Neither Mowi nor Northern Harvest had publicly revealed how many fish were killed by a rise in water temperature in Fortune Bay in late August and early September, until today, when Northern Harvest held a press conference. The company stated that up to 2.6 million fish were believed to have died, 600,000 more than the company first thought, reported the Canadian Broadcasting Corporation (CBC).

Gerry Byrne: Wants Mowi boss Alf-Helge Aarskog to appear before NL government.
Gerry Byrne: Wants Mowi boss Alf-Helge Aarskog to appear before NL government.

Higher than first reported

It appears that this new figure, along with accusations from political opponents that Byrne was covering up for the salmon farmer, prompted him to act.

In a statement today (October 11), Byrne said: “This morning I was informed by officials from Northern Harvest Sea Farm (Mowi Canada East) that additional salmon cage sites have been affected by a mass salmon mortality event on the south coast. The additional mortality numbers make total numbers higher than initially reported by the company.

‘Evidence of non-compliance’

“As a result of the ongoing investigation and evidence of non-compliance, I am suspending all affected Northern Harvest Seafood Farms licences and issuing a directive that requires the company to continue the clean-up of the sites. I will be amending licence conditions to all unaffected Northern Harvest Seafood Farms and other associated Mowi licence sites in the coming days.”

Byrne said he had asked the “international president of Mowi” - most likely a reference to chief executive Alf-Helge Aarskog - to be available as soon as possible for an in-person meeting with the Government of Newfoundland and Labrador.

I have directed Northern Harvest officials to make themselves readily available to media and provide full disclosure.

Fisheries minister Gerry Byrne

“I have also directed Northern Harvest officials to make themselves readily available to media and provide full disclosure, as per our recently amended policies and procedures for aquaculture,” added the minister.

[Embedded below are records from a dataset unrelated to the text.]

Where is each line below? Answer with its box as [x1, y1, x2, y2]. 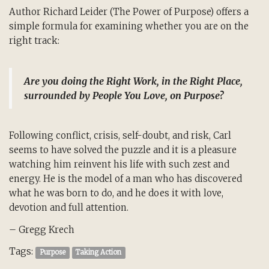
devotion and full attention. [9, 201, 128, 213]
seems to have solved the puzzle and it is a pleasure [9, 144, 237, 156]
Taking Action [76, 248, 122, 257]
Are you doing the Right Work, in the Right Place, [24, 75, 243, 88]
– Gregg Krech [9, 223, 74, 235]
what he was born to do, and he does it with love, [9, 187, 223, 199]
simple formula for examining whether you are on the [9, 20, 249, 32]
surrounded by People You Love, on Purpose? [24, 89, 223, 102]
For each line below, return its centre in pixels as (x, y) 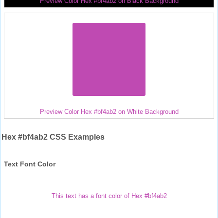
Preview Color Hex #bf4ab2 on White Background (109, 111)
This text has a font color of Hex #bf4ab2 (109, 196)
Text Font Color (30, 164)
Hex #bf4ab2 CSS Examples (53, 137)
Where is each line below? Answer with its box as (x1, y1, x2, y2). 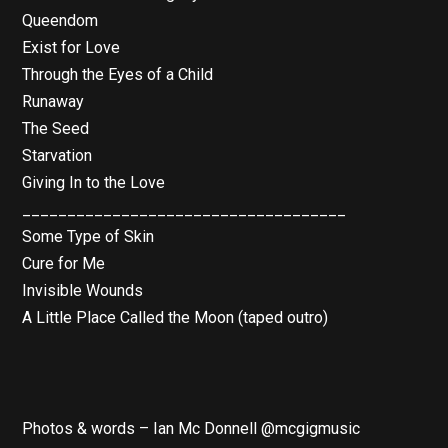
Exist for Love (22, 38, 121, 58)
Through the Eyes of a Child (22, 65, 214, 85)
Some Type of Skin (22, 227, 155, 247)
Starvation (22, 146, 93, 166)
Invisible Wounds (22, 281, 144, 301)
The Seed (22, 119, 90, 139)
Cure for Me (22, 254, 106, 274)
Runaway (22, 92, 85, 112)
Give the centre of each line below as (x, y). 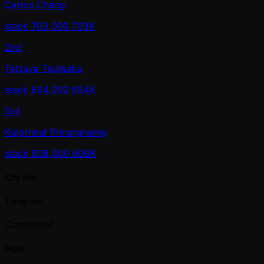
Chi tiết (21, 177)
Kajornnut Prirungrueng (56, 132)
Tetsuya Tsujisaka (44, 68)
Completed (29, 225)
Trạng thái (24, 201)
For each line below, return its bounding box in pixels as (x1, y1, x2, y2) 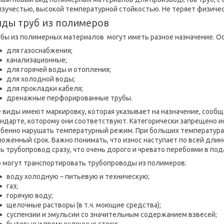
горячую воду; (6, 191, 53, 199)
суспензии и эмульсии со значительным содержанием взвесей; (6, 210, 217, 218)
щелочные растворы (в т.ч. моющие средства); (6, 201, 161, 209)
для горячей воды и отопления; (6, 65, 111, 73)
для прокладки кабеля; (6, 84, 83, 92)
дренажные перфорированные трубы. (6, 94, 132, 102)
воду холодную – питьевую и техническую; (6, 172, 149, 180)
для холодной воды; (6, 75, 75, 83)
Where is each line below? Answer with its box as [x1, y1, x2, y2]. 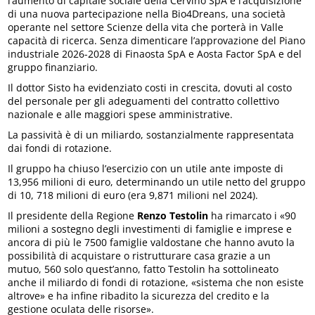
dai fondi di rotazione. [8, 141, 112, 155]
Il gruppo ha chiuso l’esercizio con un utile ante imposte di [8, 162, 284, 176]
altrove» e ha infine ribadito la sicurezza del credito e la [8, 289, 270, 303]
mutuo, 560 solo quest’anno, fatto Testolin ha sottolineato [8, 262, 279, 276]
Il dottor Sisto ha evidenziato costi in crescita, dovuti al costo [8, 81, 292, 95]
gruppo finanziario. [8, 60, 98, 75]
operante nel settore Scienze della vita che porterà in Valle [8, 20, 284, 34]
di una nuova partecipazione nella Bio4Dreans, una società [8, 7, 286, 21]
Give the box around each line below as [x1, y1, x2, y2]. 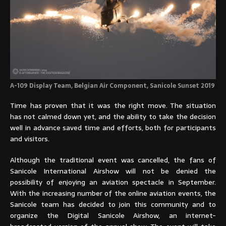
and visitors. [10, 133, 49, 145]
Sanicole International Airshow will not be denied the [10, 165, 216, 177]
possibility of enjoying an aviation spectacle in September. [10, 177, 216, 188]
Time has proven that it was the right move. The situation [10, 100, 216, 111]
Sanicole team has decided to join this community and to [10, 199, 216, 210]
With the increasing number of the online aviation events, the [10, 188, 216, 199]
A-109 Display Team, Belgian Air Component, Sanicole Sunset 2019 [10, 81, 215, 91]
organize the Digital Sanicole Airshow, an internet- [10, 210, 216, 221]
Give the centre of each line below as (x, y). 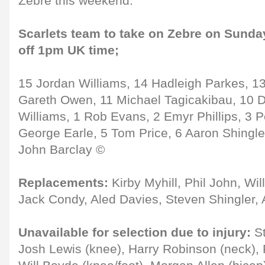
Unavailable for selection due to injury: (135, 232)
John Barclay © (62, 150)
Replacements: (63, 183)
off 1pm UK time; (69, 50)
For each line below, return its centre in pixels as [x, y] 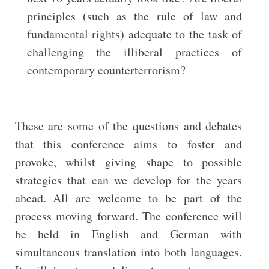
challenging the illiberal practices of [134, 52]
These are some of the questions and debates [128, 126]
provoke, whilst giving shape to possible [128, 162]
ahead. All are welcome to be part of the [128, 198]
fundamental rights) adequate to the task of [134, 34]
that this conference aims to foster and [128, 144]
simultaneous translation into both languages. [128, 252]
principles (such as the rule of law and [134, 16]

Byrne has already commissioned an independent, third-party review of the mass mortality event by Memorial University, and disclosure of mortality events has been made mandatory.

‘Too focused on clean-up’

Northern Harvest managing director Jamie Gaskill has admitted the company should have come clean earlier, according to CBC.

“I want to state for the record that we should have advised earlier of these additional mortalities as they occurred over time,” CBC reported Gaskill saying at today’s press conference.

“We were too focused on clean-up efforts, and we have learned from this experience.”

Ten out of 13 sites that Northern Harvest operates are affected, totalling 72 cages, reports CBC.

No escapes

In total the company said it has 166 cages in the water and is expecting to have clean-up finished by next week.

Sixty-three cages have already been cleaned, Gaskill said.

Gaskill added that no salmon have escaped, and that about 300,000 salmon are still alive in the company’s pens, which he said will be harvested.

Pink sludge

Both Northern Harvest’s silence about the die-off and the unsavoury sight and smell of the consequent clean-up have presented an open goal for salmon farming opponents.

The company has had to hire large teams of divers to help in the clean-up  and rotting fish are being sucked out of the cages and processed on land before being dumped at sea as a pale pink sludge.

“It was an absolutely awful smell,” Don Ivany of the Atlantic Salmon Federation, who was on a boat that toured the clean-up site last week, told the Globe and Mail.

“When the vessel went over the sludge, the propeller kind of stirred it up and the smell was so bad a couple people on the boat had a job to keep their breakfast down.”